Armadillo is a templated C++ linear algebra library designed for speed and ease of use, with syntax similar to Matlab. The RcppArmadillo package provides header files and bindings, allowing R users to leverage Armadillo's efficient vector, matrix, and cube classes, support for dense/sparse matrices, and integration with LAPACK. It is authored by Dirk Eddelbuettel and is licensed under GNU GPL version 2 or later.
Claus Bendtsen provides an implementation of particle swarm optimization consistent with the standard PSO 2007/2011 by Maurice Clerc. The dataset likely contains code or parameters for testing and evaluating the algorithm. Ancillary routines are included for easy testing and graphics.
Dimitris Rizopoulos developed this software for fitting joint models under a Bayesian framework. It accommodates multiple longitudinal outcomes of mixed type and multiple event times, including competing risks and multi-state processes. The methodology is based on the author's 2012 book (ISBN:9781439872864).
spatialEco is a collection of utilities for spatial data manipulation, query, sampling, and modelling in ecological applications. The functions include models for species population density, spatial smoothing, multivariate separability, and point process models for creating pseudo-absences. The package was authored by Jeffrey S. Evans.
Routines for the statistical analysis of indirectly measured haplotypes, developed by Schaid Daniel. The methods assume all subjects are unrelated and haplotypes are ambiguous due to unknown linkage phase. The main functions include haplo.em(), haplo.glm(), haplo.score(), and haplo.power().
A collection of robust statistical methods based on Wilcox' WRS functions. It implements robust t-tests, ANOVA, correlation, mediation, and nonparametric ANCOVA models. The collection was authored by Patrick Mair and is hosted on the paperswithcode platform.
A network estimation procedure for binary data, developed by Claudia van Borkulo and Sacha Epskamp. The method, named eLasso, fits Ising models using l1-regularized logistic regression and selects relevant variable relationships with the Extended Bayesian Information Criterion (EBIC). The resulting network represents variables as nodes and their relevant relationships as edges.
BrainGraph is a set of tools for performing graph theory analysis on brain MRI data. It works with outputs from Freesurfer, diffusion tensor tractography, and resting-state fMRI analyses. The package was authored by Christopher G. Watson and includes a graphical user interface for visualization and figure generation.
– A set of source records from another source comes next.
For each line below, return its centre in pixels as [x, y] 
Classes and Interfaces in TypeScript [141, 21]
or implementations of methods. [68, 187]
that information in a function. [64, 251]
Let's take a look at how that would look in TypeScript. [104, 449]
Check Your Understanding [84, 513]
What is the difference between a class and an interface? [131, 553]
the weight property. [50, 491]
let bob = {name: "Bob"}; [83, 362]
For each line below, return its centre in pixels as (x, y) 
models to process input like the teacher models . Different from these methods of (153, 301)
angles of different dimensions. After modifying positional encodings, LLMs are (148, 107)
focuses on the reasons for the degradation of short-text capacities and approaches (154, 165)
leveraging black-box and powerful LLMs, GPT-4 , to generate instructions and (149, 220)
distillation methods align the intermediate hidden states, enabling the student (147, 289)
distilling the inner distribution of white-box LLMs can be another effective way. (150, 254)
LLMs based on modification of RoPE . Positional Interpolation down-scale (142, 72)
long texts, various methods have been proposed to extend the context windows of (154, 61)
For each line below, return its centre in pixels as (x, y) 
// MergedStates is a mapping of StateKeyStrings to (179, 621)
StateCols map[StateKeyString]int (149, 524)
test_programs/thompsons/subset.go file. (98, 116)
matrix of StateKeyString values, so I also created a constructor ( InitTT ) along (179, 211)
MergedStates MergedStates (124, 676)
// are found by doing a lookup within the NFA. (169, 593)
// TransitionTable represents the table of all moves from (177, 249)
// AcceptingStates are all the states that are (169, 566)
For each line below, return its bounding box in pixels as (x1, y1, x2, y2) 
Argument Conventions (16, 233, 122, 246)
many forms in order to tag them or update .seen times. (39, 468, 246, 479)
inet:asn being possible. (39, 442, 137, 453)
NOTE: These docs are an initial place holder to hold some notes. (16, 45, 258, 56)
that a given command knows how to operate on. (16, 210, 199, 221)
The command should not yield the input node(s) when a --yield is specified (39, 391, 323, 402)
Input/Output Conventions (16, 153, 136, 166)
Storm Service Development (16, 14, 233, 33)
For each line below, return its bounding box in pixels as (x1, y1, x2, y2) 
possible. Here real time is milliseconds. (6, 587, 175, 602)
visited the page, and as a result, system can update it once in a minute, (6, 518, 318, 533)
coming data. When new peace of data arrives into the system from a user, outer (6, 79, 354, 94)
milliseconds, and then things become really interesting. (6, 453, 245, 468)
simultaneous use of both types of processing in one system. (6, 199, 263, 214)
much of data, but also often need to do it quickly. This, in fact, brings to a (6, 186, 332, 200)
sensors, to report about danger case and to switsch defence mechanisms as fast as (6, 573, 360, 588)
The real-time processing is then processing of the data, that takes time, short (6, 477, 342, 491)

Latent Semantic Analysis (LSA) is a technique for uncovering the underlying semantic structure in text obscured by word usage. The dataset likely contains text documents processed into a conceptual index via a truncated singular value decomposition of a document-term matrix. It was authored by Fridolin Wild and is hosted on the paperswithcode platform.
pscl is a collection of datasets and statistical tools developed by Simon Jackman for writing and teaching. The data supports analysis of item-response theory models, roll call data, and zero-inflated count models. It is associated with the Political Science Computational Laboratory.
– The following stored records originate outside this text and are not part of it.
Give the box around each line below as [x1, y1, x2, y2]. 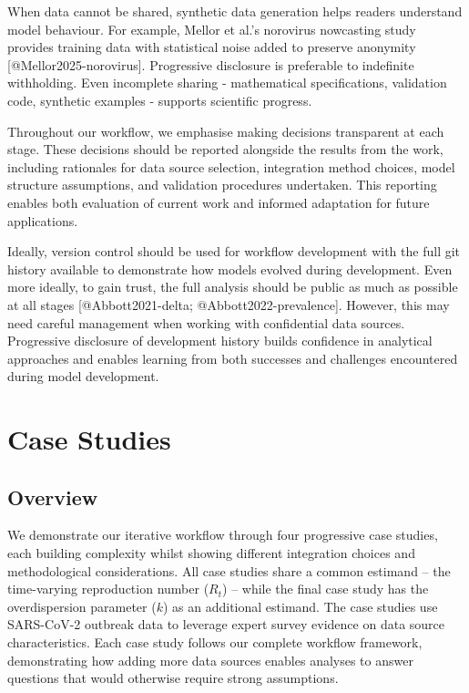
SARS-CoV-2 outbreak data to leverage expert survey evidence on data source [7, 615, 445, 634]
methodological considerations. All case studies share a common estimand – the [7, 561, 451, 580]
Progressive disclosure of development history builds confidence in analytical [7, 331, 433, 350]
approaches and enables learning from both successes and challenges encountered [7, 348, 458, 367]
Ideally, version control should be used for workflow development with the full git [7, 242, 461, 261]
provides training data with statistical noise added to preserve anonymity [7, 37, 416, 57]
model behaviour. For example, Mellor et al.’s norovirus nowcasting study [7, 19, 416, 38]
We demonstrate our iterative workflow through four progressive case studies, [7, 525, 438, 544]
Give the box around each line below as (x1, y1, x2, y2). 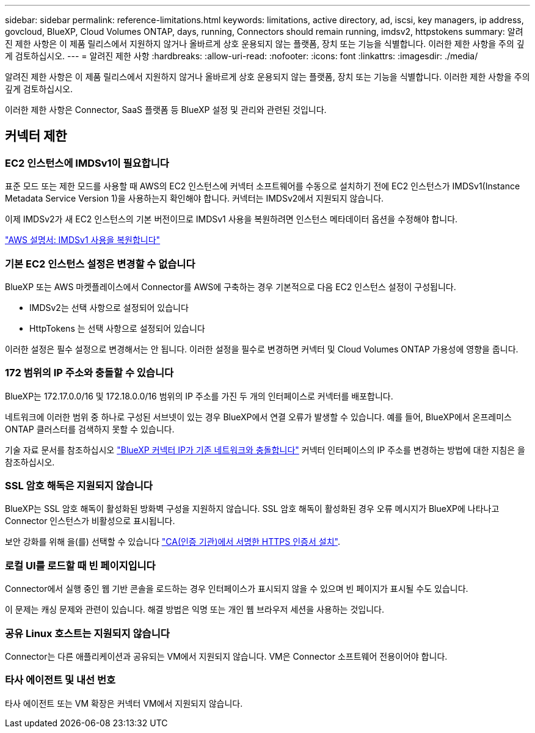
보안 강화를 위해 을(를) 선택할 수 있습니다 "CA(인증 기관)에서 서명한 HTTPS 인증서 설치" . (5, 536, 340, 547)
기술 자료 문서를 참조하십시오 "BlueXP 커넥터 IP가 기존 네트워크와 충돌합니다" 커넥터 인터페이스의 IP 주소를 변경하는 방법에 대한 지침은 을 (5, 444, 525, 455)
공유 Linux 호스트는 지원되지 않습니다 (5, 627, 170, 640)
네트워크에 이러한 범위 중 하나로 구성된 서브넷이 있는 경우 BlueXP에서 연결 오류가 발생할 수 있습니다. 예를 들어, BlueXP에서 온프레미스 (5, 411, 512, 422)
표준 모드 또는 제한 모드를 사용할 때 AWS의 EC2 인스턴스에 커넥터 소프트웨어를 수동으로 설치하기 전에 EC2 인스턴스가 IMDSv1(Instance (5, 181, 520, 192)
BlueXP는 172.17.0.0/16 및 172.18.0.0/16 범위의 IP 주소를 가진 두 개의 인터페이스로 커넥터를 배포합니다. (5, 390, 393, 401)
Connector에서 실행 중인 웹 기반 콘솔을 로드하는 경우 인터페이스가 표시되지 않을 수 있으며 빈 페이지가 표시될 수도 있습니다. (5, 583, 468, 594)
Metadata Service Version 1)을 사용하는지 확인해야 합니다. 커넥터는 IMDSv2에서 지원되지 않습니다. (5, 193, 384, 204)
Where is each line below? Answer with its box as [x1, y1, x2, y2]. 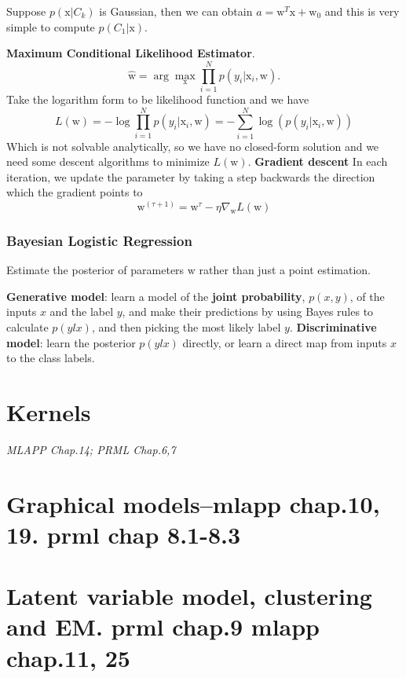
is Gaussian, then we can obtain [99, 3, 253, 19]
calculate [6, 319, 49, 335]
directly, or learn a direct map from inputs [182, 334, 387, 350]
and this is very [324, 3, 400, 19]
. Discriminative [289, 319, 377, 335]
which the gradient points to [6, 184, 143, 200]
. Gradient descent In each [247, 153, 388, 170]
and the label [49, 303, 114, 320]
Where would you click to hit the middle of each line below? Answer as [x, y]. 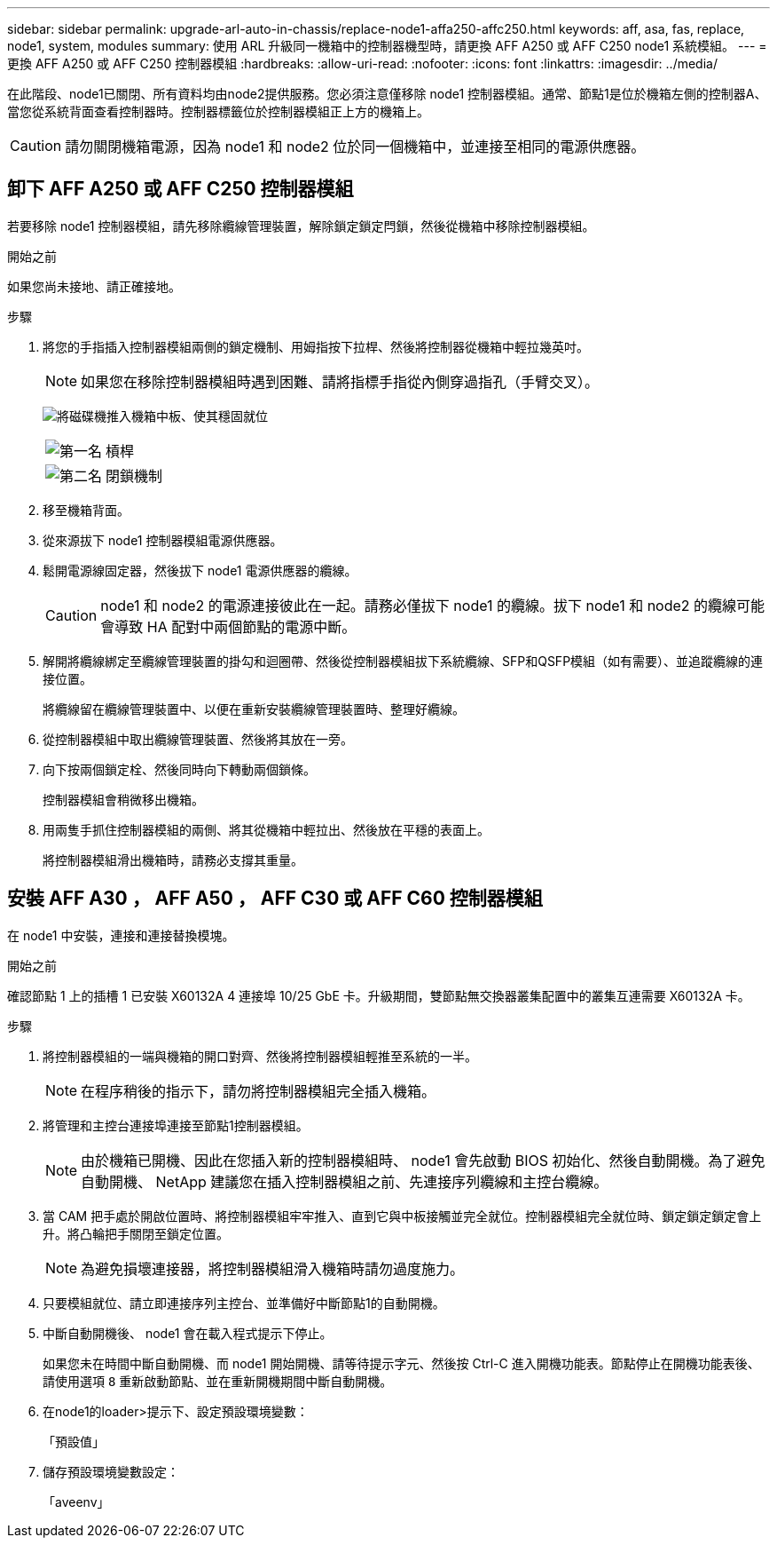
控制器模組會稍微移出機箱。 [123, 799]
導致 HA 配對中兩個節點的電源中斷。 [235, 626]
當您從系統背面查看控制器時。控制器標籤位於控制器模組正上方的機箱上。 [218, 111]
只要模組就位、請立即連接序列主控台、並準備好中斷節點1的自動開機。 [244, 1303]
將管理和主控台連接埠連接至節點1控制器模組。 [176, 1125]
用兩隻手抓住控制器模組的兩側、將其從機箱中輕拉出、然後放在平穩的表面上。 [266, 829]
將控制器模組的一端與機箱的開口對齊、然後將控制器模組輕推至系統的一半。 [260, 1056]
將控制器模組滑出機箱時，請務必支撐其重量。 [173, 860]
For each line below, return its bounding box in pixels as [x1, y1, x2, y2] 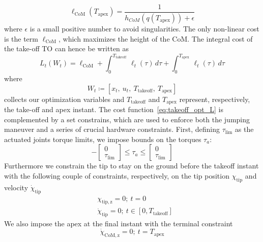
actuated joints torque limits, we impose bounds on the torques [4, 133, 201, 144]
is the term [4, 33, 38, 44]
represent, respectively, [179, 93, 250, 104]
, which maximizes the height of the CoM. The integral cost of [59, 33, 253, 44]
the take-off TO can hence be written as [4, 43, 129, 54]
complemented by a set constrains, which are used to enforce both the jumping [4, 114, 250, 124]
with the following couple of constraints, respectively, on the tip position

R wrappers around the C libraries cubature and Cuba provide adaptive multivariate integration over hypercubes. The package includes scalar and vector interfaces for deterministic and Monte Carlo integration methods. It was authored by Balasubramanian Narasimhan.
The lubridate package provides functions for parsing, extracting, and manipulating date-time and time-span data in R. Functions enable fast parsing of date-time data and algebraic operations on date-time objects. The package was authored by Vitalie Spinu.